The purpose of this quiz is to give you a chance to focus your knowledge of dynamic memory in C++.
Dynamic memory is ____.
What is nullptr and how is it used in relation to dynamic memory/pointers? (Hint: There are two ways!)
nullptr is used to initialize a pointer to signal that it doesn't point
to anything valid yet. We also reinitialize a pointer to nullptr after
we delete/[] it.
nullptr is also returned by the nothrow version of new/[] when not
enough memory can be gathered for the request.
The ____ operator is used to allocate dynamic memory for a single object. The ____ operator, on the other hand, is used to allocate dynamic memory for an entire array of objects.
Analogous to the allocation operators, there are deallocation operators which release dynamic memory we are no longer using. The delete operator will free space for a single dynamically allocated object. The delete[] operator will release memory for an entire dynamic array.

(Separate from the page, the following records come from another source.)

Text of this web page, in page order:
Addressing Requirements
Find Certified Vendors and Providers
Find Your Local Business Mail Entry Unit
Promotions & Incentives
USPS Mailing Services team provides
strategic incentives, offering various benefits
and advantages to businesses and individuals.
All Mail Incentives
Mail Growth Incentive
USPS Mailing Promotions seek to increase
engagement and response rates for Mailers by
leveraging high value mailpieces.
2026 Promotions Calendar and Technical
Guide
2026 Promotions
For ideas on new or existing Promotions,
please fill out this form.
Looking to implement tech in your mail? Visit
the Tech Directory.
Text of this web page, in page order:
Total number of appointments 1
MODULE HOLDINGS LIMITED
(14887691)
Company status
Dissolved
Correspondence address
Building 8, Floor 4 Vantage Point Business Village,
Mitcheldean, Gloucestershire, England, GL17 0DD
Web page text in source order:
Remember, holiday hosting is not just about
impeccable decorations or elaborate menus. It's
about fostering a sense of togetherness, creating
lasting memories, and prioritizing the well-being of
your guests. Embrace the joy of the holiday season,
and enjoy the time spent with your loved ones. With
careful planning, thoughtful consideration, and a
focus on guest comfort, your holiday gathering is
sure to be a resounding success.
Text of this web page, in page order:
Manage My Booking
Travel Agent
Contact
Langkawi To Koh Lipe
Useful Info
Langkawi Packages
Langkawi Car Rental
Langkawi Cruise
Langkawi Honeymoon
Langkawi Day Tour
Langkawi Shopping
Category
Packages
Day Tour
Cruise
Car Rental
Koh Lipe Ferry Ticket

No matter if it was an array or a single object, it is a good idea to assign the pointer a value of nullptr when done releasing its memory so that we won't accidentally attempt to access it again.
| TRUE ✓ | FALSE ✗ | When using dynamic memory in a program that has classes, we might have dynamic memory inside the class or simply have dynamic memory elsewhere in the program. | ||
|---|---|---|---|---|
| TRUE ✓ | FALSE ✗ | A common use outside the class is to have a dynamic array of class objects. | ||
| TRUE ✓ | FALSE ✗ | A common use inside the class is to make an array member dynamic. | ||
| TRUE ✓ | FALSE ✗ | Hmm...we use dynamic memory for arrays a lot, don't we?! |
If we make a class data member dynamic, we must do several things. We must have three methods in our class: copy constructor, destructor, and operator = (assignment). These help us to clean up class objects' dynamic memory when they leave scope (the destructor) and ensure that no two objects point to the same dynamic memory block (both copy constructor and assignment operator).

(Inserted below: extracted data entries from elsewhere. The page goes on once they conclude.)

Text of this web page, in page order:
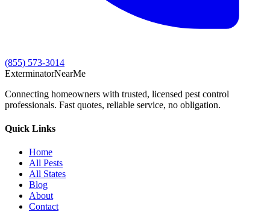
(855) 573-3014
ExterminatorNearMe
Connecting homeowners with trusted, licensed pest control
professionals. Fast quotes, reliable service, no obligation.
Quick Links
Home
All Pests
All States
Blog
About
Contact
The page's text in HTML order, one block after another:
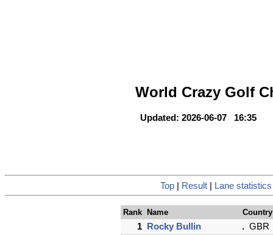
World Crazy Golf
Updated: 2026-06-07 16:35
Top| Result| Lane statistics
Rank Name Country
1 Rocky Bullin
GBR
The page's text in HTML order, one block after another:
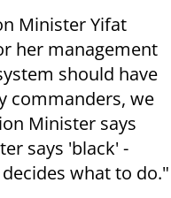
Minister Yifat
her management
should have
commanders, we
Minister says
says 'black' -
what to do."
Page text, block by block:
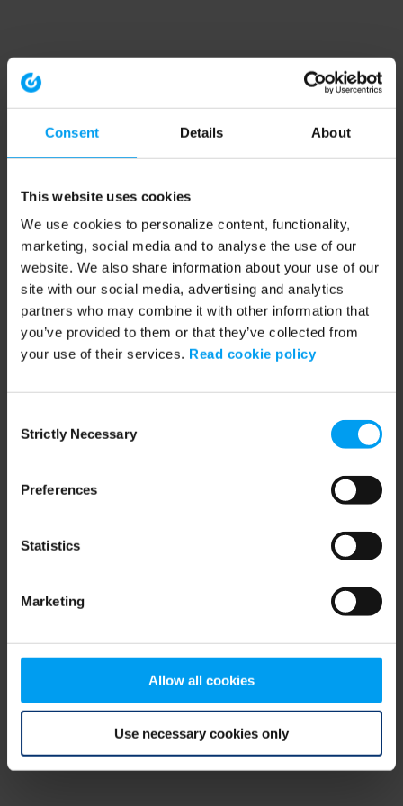
Consent Details About
This website uses cookies
We use cookies to personalize content, functionality,
marketing, social media and to analyse the use of our
website. We also share information about your use of our
site with our social media, advertising and analytics
partners who may combine it with other information that
you’ve provided to them or that they’ve collected from
your use of their services. Read cookie policy
Selection
Strictly Necessary
Preferences
Statistics
Marketing
Allow all cookies
Use necessary cookies only
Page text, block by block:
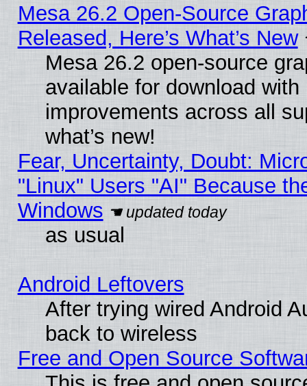
Mesa 26.2 Open-Source
Released, Here’s What’s New
Mesa 26.2 open-source
available for download
improvements across all
what’s new!
Fear, Uncertainty, Doubt:
"Linux" Users "AI" Because
Windows
as usual
Android Leftovers
After trying wired Android
back to wireless
Free and Open Source

Given the following class definition, show code for the default constructor, set_name method, and destroy method.
class Person
{
char * name;
size_t nameLen;
// other data members
void destroy(void);
public:
Person(void);
Person(const char newName[]);
Person(const Person & copy_me);
~Person(void);
bool set_name(const char newName[]);
// other methods
};
Person::Person(void)
: name{nullptr}, nameLen{0} //, etc.
{
}
bool Person::set_name(const char newName[])
{
delete [] name;
nameLen = strlen(newName);
name = new(nothrow) char[nameLen+1];
if (name != nullptr)
{
strcpy(name, newName);
}
else
{
nameLen = 0;
}
return name != nullptr;
}
void Person::destroy(void)
{
delete [] name;
name = nullptr;
nameLen = 0;
// other resets here?
return;
}
Write two functions: allocate and deallocate. allocate should be able to create a pointer to either an array or a simple object depending on the caller's indication. (Hint: Think default arguments.)

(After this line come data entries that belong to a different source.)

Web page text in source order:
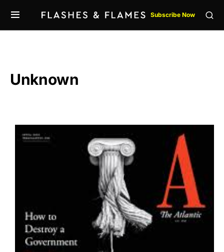
Subscribe Now
Unknown
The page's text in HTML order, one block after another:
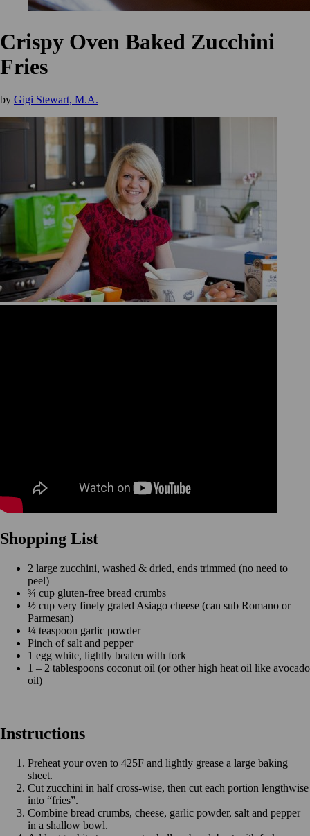
Crispy Oven Baked Zucchini
Fries
by Gigi Stewart, M.A.
Shopping List
2 large zucchini, washed & dried, ends trimmed (no need to
peel)
¾ cup gluten-free bread crumbs
½ cup very finely grated Asiago cheese (can sub Romano or
Parmesan)
¼ teaspoon garlic powder
Pinch of salt and pepper
1 egg white, lightly beaten with fork
1 – 2 tablespoons coconut oil (or other high heat oil like avocado
oil)
Instructions
Preheat your oven to 425F and lightly grease a large baking
sheet.
Cut zucchini in half cross-wise, then cut each portion lengthwise
into “fries”.
Combine bread crumbs, cheese, garlic powder, salt and pepper
in a shallow bowl.
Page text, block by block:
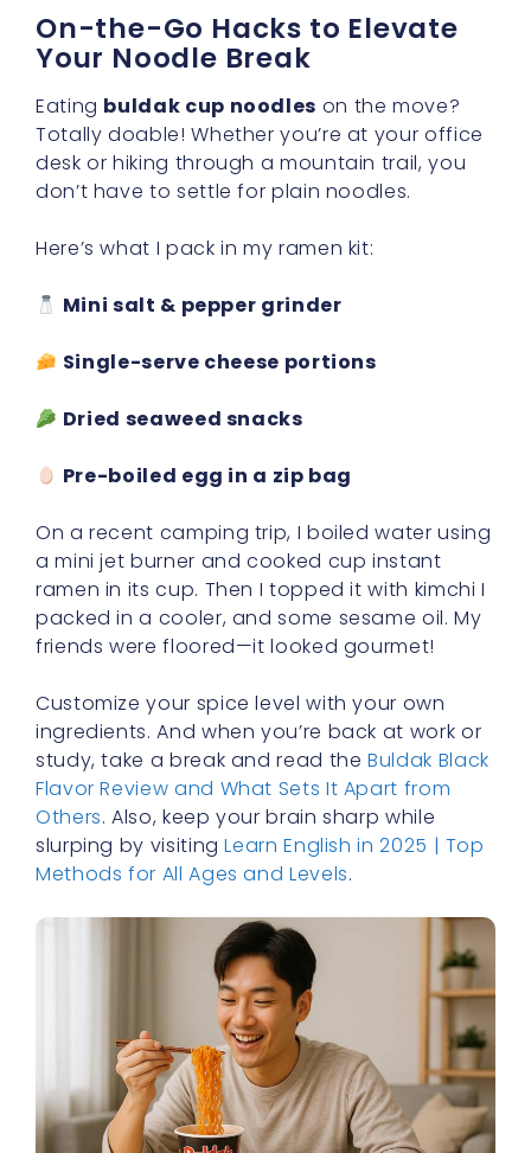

deallocate should be able to release dynamic memory for such an array/object (based on the same criterion as the allocation process) and clean up the pointer so that it won't be accidentally used again.
As for the base types of all these pointers, please feel free to pick your favorite. *smile*
inline double * allocate(double * & p, size_t len = 0)
{
return p = len > 1 ? new double[len] : new double;
}
inline void deallocate(double * & p, size_t len = 0)
{
if (len > 1)
{
delete [] p;
}
else
{
delete p;
}
p = nullptr;
return;
}
| TRUE ✗ | FALSE ✓ | Dynamic memory must be checked to assure successful deallocation. | ||
|---|---|---|---|---|
| TRUE ✓ | FALSE ✗ | Methods accessing a dynamic class member must use an if to be sure the member exists before dereferencing it. | ||
| TRUE ✓ | FALSE ✗ | The ~ in a destructor's name has absolutely NOTHING to do with the ~ operator. | ||
| TRUE ✗ | FALSE ✓ | As with constructors, destructors are only called explicitly by the application programmer. |
operator= always returns a reference to the calling object. It can use the implicit pointer argument this to do so. Besides this difference, the assignment operator and copy constructor differ in two other ways. Firstly, the assignment operator must insure that we aren't assigning an object to itself. This can be done by comparing our invisible pointer argument to the address of the argument object. Secondly, the assignment operator needs to clean up any old memory the object might have already been used. This isn't necessary for the copy constructor because the object never existed before.
Both the = operator and copy constructor accept a const reference to an object of the class in question. The assignment operator does this to avoid making too many copies of dynamic data. The copy constructor does this to avoid recursively calling itself.